2. Commercial distributions or SaaS

Instead of building from scratch, an organization can embrace appropriate commercial distributions and cloud technologies that will greatly mitigate the big challenges highlighted in the previous approach.

Subscription-based cloud solutions and deployments are very flexible and scalable. It doesn’t need to worry about the platform compatibility issues since several enterprise-ready commercial distributions are available that simplify the integration issues among the multitude of products in the Hadoop ecosystem and provide Big Data as a packaged solution ensuring ease, flexibility, and security. As a result, they can onboard the platform at a much faster pace and can focus more on specific business needs.


  • Business goals are met faster as platform and infrastructure challenges are outsourced to software distribution providers.
  • Partial ownership of data and process, using cloud deployments
  • Minimize or avoid platform version incompatibilities and software technical debt.
  • Offers still a high level of flexibility in development and deployment, with faster TTM (Time to Market)
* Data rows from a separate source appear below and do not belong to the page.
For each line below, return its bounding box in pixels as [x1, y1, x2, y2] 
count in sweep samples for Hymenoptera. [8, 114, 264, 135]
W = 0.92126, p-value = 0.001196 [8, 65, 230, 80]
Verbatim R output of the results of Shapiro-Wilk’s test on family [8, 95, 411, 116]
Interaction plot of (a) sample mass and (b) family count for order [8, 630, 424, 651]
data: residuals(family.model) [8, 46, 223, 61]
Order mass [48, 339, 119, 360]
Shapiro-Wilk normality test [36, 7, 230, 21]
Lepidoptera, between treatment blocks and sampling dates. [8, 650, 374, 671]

  • Increases risks of vendor lock-in, with reduced flexibility offered by open-source software
  • These solutions can be generic by offering a big data suite of products in the cloud requiring industry-specific IoT solutions to be built.
  • There is no single software provider that offers end-to-end IoT solutions.
  • Still requires broad expertise in multiple technologies, highly skilled resources, larger development teams, and the ability to execute big projects

3. Platform-as-a-service (PaaS)

The first two approaches demand significant effort and time in establishing an IoT platform. In PaaS, the complexities of the platform and the multitude of products are outsourced to the software provider companies, which leverage IoT, cloud computing, machine learning, and big data analytics. In addition, the organizations can also benefit from domain-specific or industry-specific accelerators that can be readily adopted.
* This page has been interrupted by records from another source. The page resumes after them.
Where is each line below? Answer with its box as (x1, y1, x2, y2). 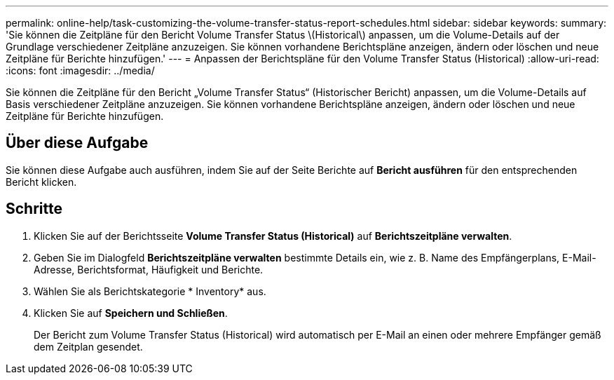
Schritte (6, 200, 62, 218)
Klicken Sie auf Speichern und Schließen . (34, 306, 228, 319)
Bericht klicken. (6, 175, 77, 188)
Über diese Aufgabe (6, 134, 149, 152)
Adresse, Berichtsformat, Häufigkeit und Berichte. (34, 263, 264, 276)
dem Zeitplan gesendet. (34, 340, 143, 353)
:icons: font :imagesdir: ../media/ (6, 65, 155, 76)
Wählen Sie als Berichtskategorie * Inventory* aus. (34, 285, 266, 297)

  • IoT solutions are deployed at a much faster pace, and organizations can benefit from readily implemented features.
  • Most of the IT complexity is outsourced: not only the platform and infrastructure complexity but also the implementation complexity
  • Product companies can provide the necessary skilled resources for project implementation
  • Business goals are met much faster, as the organizations can benefit from domain-specific templates or accelerators, resulting in faster TTM


  • High risk of vendor lock-in
  • Requires highly specialized skills related to the software product, and that skillset is not widely available even among System Integrator companies
  • Heavy reliance on product vendors for implementation, which is usually offered at a premium price
  • Decrease in flexibility for customizations and often must wait for product vendor to release the required features.